Je continuais à danser mécaniquement, mon esprit bien loin, il était déjà de retour à Syllavie. J'avais une décision à prendre.
Après quelques danses, je prétextais un peu de fatigue et l'envie de m'entretenir avec Victoria.
Mon cavalier fut tout aussi servant en m'accompagnant jusqu'à sa sœur.
Nous parlâmes un petit moment, nous nous étions réfugiées sur un balcon.
-Je suppose que tu repars dès demain, finit-elle.
Je souris.
-Je ne peux rien te cacher.
-Promets-moi de revenir.
-Que si tu viens me voir également.
-Marché conclu.
Je dormis mal cette nuit-là, j'aurais bien fait apprêter le jet sur l'heure mais je ne voulais pas tomber dans les caprices de stars. J'attendis donc une heure raisonnable le lendemain c'est-à dire 7 heures pour partir.
J'arrivais en fin de matinée sur l'île, je me fis discrète pour rentrer au palais.
J'allais directement au bureau d'Edward.
J'ouvris doucement la porte, il était là, la tête entre ses mains. Le journal devant lui.
Je maudis cette peste de Jessica Stanley quel torchon avait-elle bien pu écrire encore.
Je secouais la tête, ce n'était pas important pour l'instant, j'avais autre chose en tête.
Prendre conscience de toutes ses choses m'avait permise de définitivement pardonner à Edward notre passé.
Je n'avais pas le pouvoir de le changer et il est et restera le seul homme de ma vie. Je devais composer avec ça et l'accepter. C'est seulement en faisant cela que je pourrais avancer dans ma vie, de femme, de comtesse et de future mère.
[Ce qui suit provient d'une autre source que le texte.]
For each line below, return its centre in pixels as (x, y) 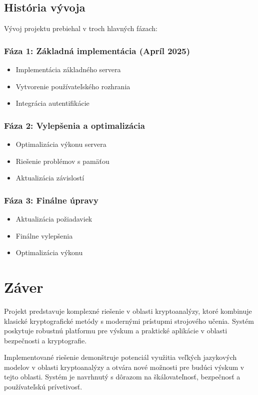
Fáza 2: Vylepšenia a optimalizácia (74, 125)
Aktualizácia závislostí (50, 178)
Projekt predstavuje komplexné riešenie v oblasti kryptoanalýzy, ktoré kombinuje (128, 311)
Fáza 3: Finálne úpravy (51, 200)
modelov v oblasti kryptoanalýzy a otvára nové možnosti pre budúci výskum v (124, 367)
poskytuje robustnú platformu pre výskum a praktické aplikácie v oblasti (116, 331)
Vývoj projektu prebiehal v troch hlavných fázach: (81, 28)
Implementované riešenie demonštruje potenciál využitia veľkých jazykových (120, 357)
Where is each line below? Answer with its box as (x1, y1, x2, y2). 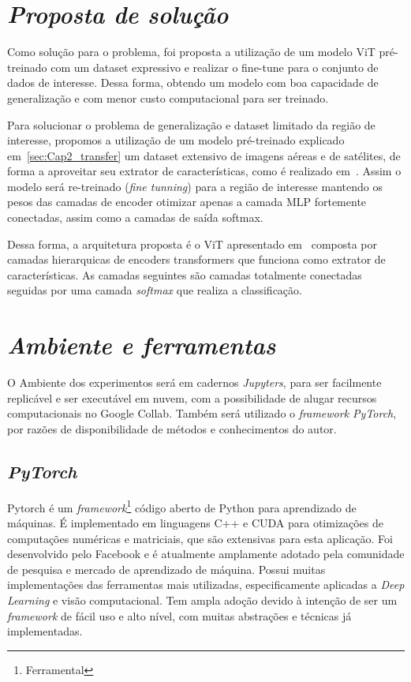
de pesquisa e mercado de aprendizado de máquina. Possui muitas (7, 560, 326, 577)
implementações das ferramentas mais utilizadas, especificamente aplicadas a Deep (7, 576, 405, 593)
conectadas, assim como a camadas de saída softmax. (7, 209, 263, 226)
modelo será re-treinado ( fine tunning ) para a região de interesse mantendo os (7, 178, 383, 194)
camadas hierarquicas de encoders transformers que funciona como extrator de (7, 251, 386, 268)
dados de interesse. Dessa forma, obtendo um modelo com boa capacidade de (7, 74, 379, 91)
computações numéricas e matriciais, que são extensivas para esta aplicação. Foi (7, 530, 393, 546)
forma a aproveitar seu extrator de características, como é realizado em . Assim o (7, 163, 402, 179)

Je m'approchais doucement de lui, il ne m'entendit pas quand je passai mes mains sur ses épaules.
Il sursauta s'éloignant de moi instinctivement.
Quand il me vit, il écarquilla les yeux.
-Bella c'est bien toi ? Mais…
Je souris et l'attirais à moi pour l'embrasser.
Il répondit distraitement à mon baiser.
-Mais que fais-tu ici ? Tu es déjà de retour comment…
-Chut, le stoppais-je en le ré-embrassant, tout en m'installant à califourchon sur lui.
-J'ai compris quelques choses là-bas mais nous en parlerons plus tard, pour l'instant, la seule chose que je veux c'est que tu me fasses un enfant.